A Baltimore man who was released from prison in January after serving 31 years for murder has filed a lawsuit accusing city police of threatening to take children away from their parents to coerce false testimony against him.
“ ‘Cooperate or you’ll never see your mother again.’ With this and other pointed and repeated threats, the Officer Defendants initiated an unjust and underhanded process that led to Gary Washington being wrongfully convicted and forced to spend 31 years in prison for crimes he did not commit,” Washington’s lawyers wrote in the lawsuit filed Tuesday.
A spokesperson for the Baltimore Police Department did not return calls seeking comment.

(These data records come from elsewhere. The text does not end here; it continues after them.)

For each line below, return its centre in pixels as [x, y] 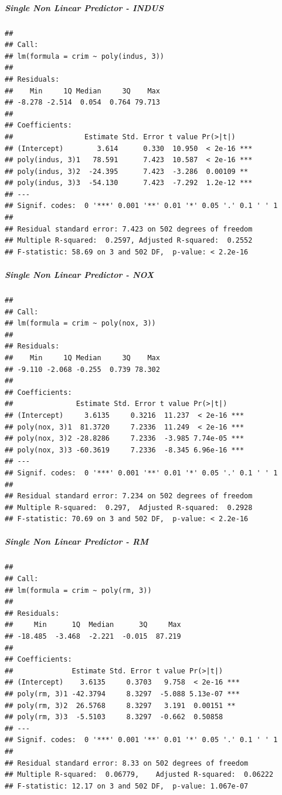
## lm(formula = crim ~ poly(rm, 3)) [78, 590]
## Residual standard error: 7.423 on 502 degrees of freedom [129, 229]
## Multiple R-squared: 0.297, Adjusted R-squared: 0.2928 [129, 507]
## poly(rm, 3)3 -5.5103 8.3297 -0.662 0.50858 [114, 717]
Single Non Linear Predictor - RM [77, 541]
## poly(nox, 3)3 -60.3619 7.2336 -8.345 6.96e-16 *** [125, 450]
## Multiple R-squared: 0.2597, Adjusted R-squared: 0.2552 [129, 241]
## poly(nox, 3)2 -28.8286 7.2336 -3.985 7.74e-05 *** [125, 439]

Otis Robinson, who was 12 when he first spoke to police, recanted his statement in 1999, but Washington stayed in prison until January when a Baltimore judge granted his request to hear the new evidence in the case. Prosecutors dropped the charges.
Robinson testified in 1999 that he had been coerced into saying Washington was the shooter when shown his mug shot, saying at the time that officers told him “if I didn’t cooperate, I would never see my mother again.”

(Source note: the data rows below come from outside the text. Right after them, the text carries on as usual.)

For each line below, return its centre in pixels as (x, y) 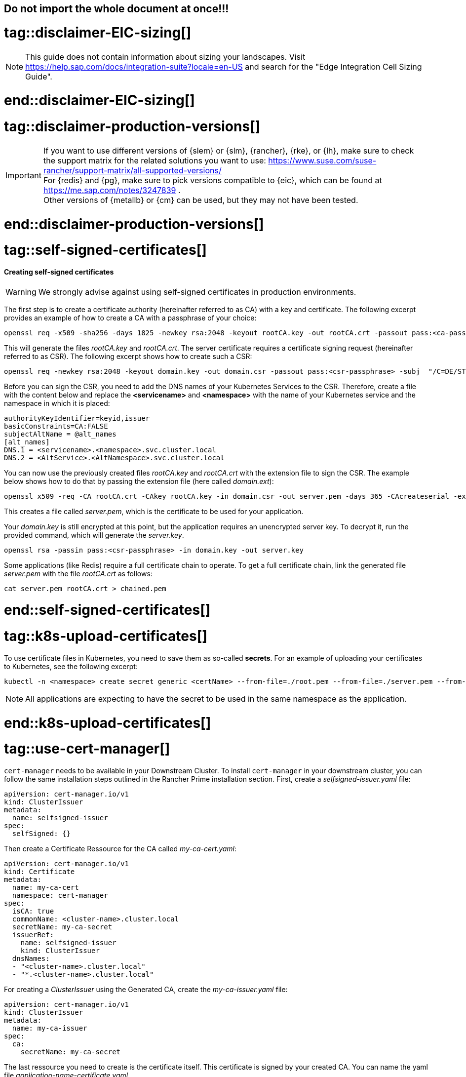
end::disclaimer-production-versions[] (134, 224)
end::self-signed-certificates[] (107, 610)
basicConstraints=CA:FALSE (56, 426)
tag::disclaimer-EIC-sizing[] (98, 32)
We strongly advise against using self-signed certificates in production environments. (197, 292)
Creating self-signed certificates (59, 272)
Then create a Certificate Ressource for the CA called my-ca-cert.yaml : (120, 849)
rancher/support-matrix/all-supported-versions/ (132, 170)

According to the lawsuit, Robinson was walking to a corner store when he saw a group of men talking across the street before he heard the fatal shots.
When police brought Robinson in for questioning, he told investigators he heard the gunshots and ran to his mother’s boyfriend’s home but did not know the group of men and did not see who fired the weapon, the lawsuit said.
“Afraid and removed from his mother, twelve-year-old Otis crumbled under the pressure,” the lawsuit said. “Otis agreed to the Defendants’ lies, and when asked who the shooter was, Otis falsely identified [Washington] as the shooter, an identification the Officer Defendants knew to be false.”
“The only evidence that linked [Washington] to the crime came from Otis Robinson,” the lawsuit continued, pointing to the fact that prosecutors called only Robinson to the witness stand to testify.
The lawsuit says police also coerced a 13-year-old girl, named only as “R.D.” in the lawsuit, who was standing in the crowd near the shooting. The lawsuit said police threatened to take her away from and possibly arrest her mother if she did not cooperate.
She did not testify in the case but signed a witness statement identifying Washington as the shooter, the lawsuit said. He was convicted of first-degree murder and a weapons charge on July 20, 1987.
Washington is suing the officers involved in the investigation, the Baltimore City Police Department, the mayor and city council for punitive and compensatory damages. None of the officers named appear to still be with the department as they are not named in a salary database for city employees for fiscal year 2018.
The lawsuit alleged that although Washington obtained a GED while incarcerated and has found a job with a construction company since his release, he lost contact with close friends and family members over the years.